The problem:
Among the lines below, take the one holding "API and conducting", the one holding "to influence development", and all lines between them. Set them down exactly.

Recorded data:
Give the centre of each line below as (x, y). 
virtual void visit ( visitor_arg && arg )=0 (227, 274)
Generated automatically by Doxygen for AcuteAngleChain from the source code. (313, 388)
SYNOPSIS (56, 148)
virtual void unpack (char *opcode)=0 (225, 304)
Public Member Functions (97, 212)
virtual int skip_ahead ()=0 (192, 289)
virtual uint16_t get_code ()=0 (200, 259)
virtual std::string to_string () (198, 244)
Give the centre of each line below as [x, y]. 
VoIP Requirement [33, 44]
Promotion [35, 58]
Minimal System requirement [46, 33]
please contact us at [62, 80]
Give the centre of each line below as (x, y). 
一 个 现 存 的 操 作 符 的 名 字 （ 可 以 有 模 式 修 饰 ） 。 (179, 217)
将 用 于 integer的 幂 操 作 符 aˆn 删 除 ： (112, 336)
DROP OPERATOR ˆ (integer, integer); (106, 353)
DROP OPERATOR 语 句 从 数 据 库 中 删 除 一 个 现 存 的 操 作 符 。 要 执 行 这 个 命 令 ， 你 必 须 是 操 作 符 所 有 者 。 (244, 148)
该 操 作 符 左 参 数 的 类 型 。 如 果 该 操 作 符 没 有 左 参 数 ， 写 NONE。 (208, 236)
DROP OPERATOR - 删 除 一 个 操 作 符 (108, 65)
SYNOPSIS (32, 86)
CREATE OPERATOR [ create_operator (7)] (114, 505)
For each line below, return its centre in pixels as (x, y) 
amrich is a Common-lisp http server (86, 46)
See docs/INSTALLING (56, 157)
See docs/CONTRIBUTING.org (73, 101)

---

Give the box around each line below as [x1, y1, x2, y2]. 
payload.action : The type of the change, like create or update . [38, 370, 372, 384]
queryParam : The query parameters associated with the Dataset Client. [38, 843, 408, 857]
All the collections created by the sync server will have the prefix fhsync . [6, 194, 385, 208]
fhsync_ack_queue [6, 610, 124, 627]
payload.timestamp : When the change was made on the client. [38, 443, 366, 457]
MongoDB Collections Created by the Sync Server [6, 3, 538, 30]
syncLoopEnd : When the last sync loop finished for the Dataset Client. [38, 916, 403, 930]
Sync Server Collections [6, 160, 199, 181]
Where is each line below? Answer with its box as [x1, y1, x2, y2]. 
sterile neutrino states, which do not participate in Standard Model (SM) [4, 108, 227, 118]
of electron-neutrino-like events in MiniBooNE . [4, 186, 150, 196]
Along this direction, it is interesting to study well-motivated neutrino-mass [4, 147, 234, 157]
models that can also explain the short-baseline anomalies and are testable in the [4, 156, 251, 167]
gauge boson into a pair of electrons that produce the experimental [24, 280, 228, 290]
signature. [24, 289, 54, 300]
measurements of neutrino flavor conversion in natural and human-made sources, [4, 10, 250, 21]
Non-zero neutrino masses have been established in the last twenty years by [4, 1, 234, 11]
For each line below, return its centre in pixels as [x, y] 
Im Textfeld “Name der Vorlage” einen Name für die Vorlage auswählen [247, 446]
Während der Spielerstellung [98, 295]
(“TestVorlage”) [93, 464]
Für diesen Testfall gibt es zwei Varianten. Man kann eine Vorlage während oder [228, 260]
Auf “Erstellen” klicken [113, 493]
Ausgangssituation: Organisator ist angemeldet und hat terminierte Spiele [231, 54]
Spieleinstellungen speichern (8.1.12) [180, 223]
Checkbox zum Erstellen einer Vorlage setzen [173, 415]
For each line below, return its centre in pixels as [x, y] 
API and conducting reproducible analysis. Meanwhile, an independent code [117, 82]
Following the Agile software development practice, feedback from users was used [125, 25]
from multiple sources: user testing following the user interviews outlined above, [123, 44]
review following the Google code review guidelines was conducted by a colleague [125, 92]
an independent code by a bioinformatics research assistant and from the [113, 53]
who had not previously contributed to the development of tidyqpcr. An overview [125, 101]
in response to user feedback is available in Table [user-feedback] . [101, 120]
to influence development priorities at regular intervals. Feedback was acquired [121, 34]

Completed task:
API and conducting reproducible analysis. Meanwhile, an independent code [117, 82]
Following the Agile software development practice, feedback from users was used [125, 25]
from multiple sources: user testing following the user interviews outlined above, [123, 44]
review following the Google code review guidelines was conducted by a colleague [125, 92]
an independent code by a bioinformatics research assistant and from the [113, 53]
who had not previously contributed to the development of tidyqpcr. An overview [125, 101]
in response to user feedback is available in Table [user-feedback] . [101, 120]
to influence development priorities at regular intervals. Feedback was acquired [121, 34]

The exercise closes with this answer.